Sunday, August 27, 2017

When is a Homonym Not a Gorilla?

My mother loved to play a word game with me when I was about six.  First she would ask me the meaning of the word, "synonym." Once we had established I knew two words with the same meaning, she would ask, "And what is a homonym?" 

"Sounds the same, different meaning."
"Right. But is it spelled the same?"

Now, at age 6, and actually at age 60, my spelling is problematic, but I would say, as part of the ritual:  "It may be spelled the same or differently, the important thing is they have different meanings. A homophone sounds the same but is spelled differently and so is a special type of homonym."
Magnificent gorilla 

That would begin the game, which consisted of my coming up with examples of words which sounded the same but have different meanings.

I don't know that we ever did "guerilla" vs "gorilla."

Guerilla was a word I can only remember hearing in the 1960's and this game was before that time. 
Real Guerilla 

Perhaps the executives at ESPN would have benefited from that game had their mother's played that with them.

Apparently they fired a sportscaster named Doug Adler for uttering the following sentence, while calling a tennis match in Australia:

“You see Venus move in and put the guerilla effect on. Charging.”

That was taken, in some quarters, by some people, as a racial slur. The man just called Venus Williams a gorilla.

And in Australia!  Australia, where never a racist word has been uttered, where brown skinned refugees are turned away to alternative islands. 
Gorilla not

Personally, I found it deeply offensive and amusing to hear white men refer to Michelle Obama as a gorilla.  She is an athletic, tall and muscular Black woman, who beyond her physical attributes, could probably demolish the pot bellied, pencil legged men who called her that--demolish them on a basketball court, baseball diamond or even on a wrestling mat.

Eat Your Heart Out

The guys who described her that way were invariably wimpy White men whose idea of exercise was getting up and walking across the room for their cigarettes. 

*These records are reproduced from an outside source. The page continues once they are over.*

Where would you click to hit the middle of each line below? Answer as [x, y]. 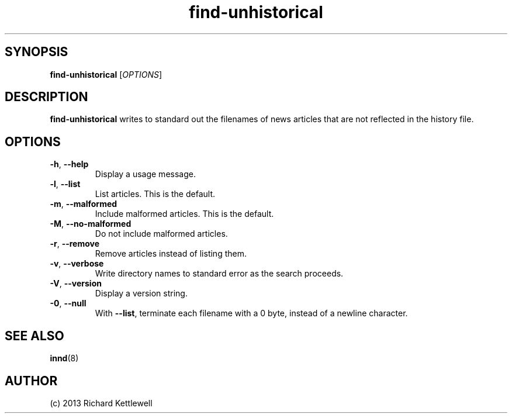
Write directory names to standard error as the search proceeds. [219, 274]
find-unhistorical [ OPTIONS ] [106, 74]
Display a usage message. [145, 174]
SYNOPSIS [37, 52]
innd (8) [64, 358]
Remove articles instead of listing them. [171, 254]
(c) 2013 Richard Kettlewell [101, 403]
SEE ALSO [34, 336]
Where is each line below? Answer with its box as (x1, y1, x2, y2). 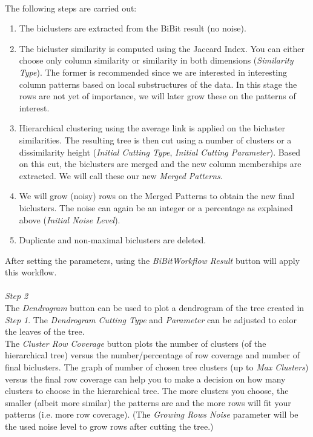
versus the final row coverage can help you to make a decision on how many (5, 372, 286, 385)
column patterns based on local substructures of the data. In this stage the (19, 77, 297, 90)
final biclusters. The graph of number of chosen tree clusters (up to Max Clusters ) (5, 361, 309, 373)
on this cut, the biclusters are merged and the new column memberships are (19, 157, 301, 170)
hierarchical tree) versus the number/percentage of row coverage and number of (5, 349, 300, 361)
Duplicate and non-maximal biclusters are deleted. (19, 234, 206, 246)
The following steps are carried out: (5, 1, 137, 14)
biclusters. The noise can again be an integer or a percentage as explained (19, 201, 293, 214)
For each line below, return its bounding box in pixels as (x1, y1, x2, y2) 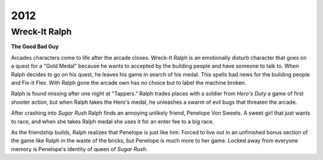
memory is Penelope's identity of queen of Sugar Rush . (11, 145, 148, 152)
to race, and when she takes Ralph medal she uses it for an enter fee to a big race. (11, 118, 215, 125)
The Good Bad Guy (11, 43, 59, 50)
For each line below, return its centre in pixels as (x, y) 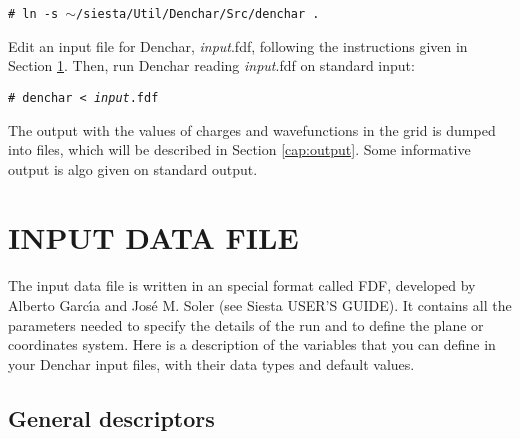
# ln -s (33, 14)
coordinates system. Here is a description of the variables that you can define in (252, 344)
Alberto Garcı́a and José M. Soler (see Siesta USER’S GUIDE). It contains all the (260, 305)
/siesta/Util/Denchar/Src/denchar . (198, 14)
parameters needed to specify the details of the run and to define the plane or (246, 324)
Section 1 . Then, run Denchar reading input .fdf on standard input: (211, 65)
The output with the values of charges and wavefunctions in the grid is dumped (252, 129)
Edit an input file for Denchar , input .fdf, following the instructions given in (238, 45)
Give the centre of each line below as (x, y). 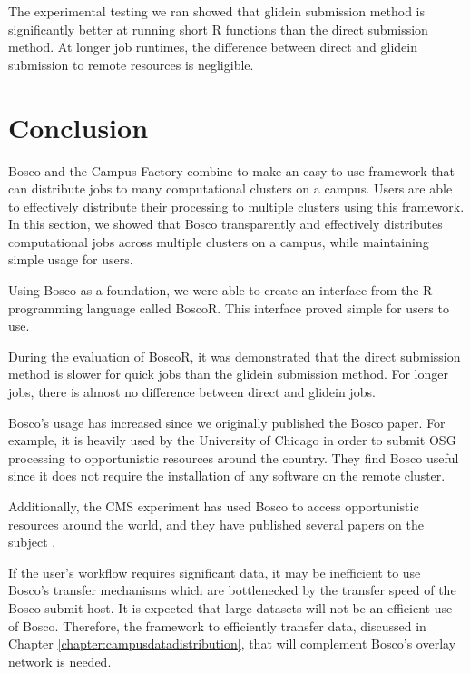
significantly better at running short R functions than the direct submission (218, 29)
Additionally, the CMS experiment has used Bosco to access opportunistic (214, 506)
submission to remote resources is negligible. (131, 64)
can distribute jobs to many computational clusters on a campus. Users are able (230, 188)
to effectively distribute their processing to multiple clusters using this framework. (236, 206)
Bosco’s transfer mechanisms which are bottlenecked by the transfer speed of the (232, 590)
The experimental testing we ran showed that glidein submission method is (217, 11)
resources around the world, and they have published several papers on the (216, 524)
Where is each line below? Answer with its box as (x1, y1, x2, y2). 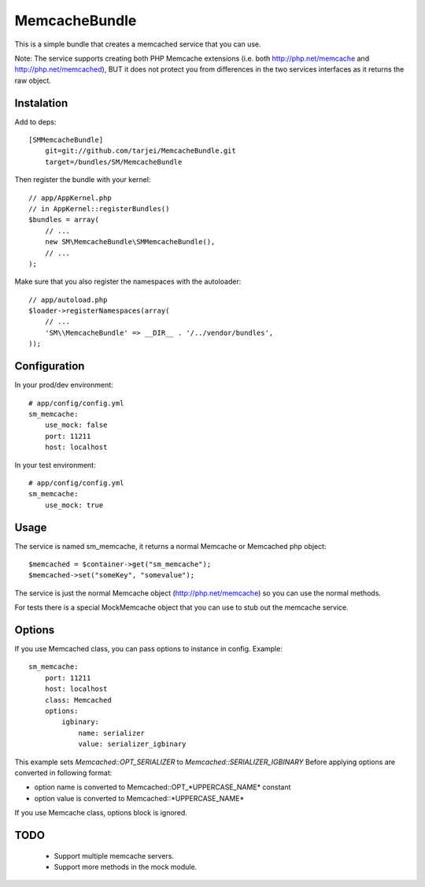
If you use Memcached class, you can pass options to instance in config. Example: (14, 644, 283, 654)
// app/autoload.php (28, 295, 108, 304)
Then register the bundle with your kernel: (14, 175, 151, 184)
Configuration (14, 359, 85, 373)
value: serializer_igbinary (78, 740, 187, 748)
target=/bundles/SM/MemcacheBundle (44, 158, 183, 166)
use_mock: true (44, 500, 104, 510)
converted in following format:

Guerilla maybe, not Gorilla


Beyond that use of gorilla, I'm not sure why that is such an insult.  To my mind gorillas are gorgeous, magnificent beasts.
The do beat their chests, but usually to avoid conflict not begin it.
Flip Wilson


My favorite depiction of a gorilla is Flip Wilson's great riff on the near sighted Reverand Leroy, the pastor of the Church of What's Happening Now, who mistakes a caged gorilla in a zoo for a man who is having his civil rights violated.
"Why look how low they've brought you, now," says the appalled Reverand Leroy. "They've got you eating out of a trough!"
And the Reverand promises the gorilla he will go right back to the congregation and mobilize a protest.
Of course, the Reverand gets too close and the gorilla snatches the Reverand through the bars of his cage (broke both shoulder blades getting him in) and proceeds to reign blows upon the Reverand's head with a seventy pound fist of hair covered knuckle before throwing the Reverand back out of the cage. 
The Reverand pulls himself together and says, "You don't act like an upstanding man. You act more like a gorilla!" and promises to go back to the congregation to see if they can't get the gorilla the electric chair.

Of course, this record came out in the midst of the civil rights movement in 1970, and it was a lovely expression of the ying and yang of violations of civil rights. If the guy in jail has actually harmed you, you don't see his civil rights as having been violated.

Well, so much for gorillas and guerillas. 

The fact is, political correctness can be stupid. 
The facts in this case are a little more murky because the comment was made on air and nobody could see the spelling.
My mother would have had words for ESPN.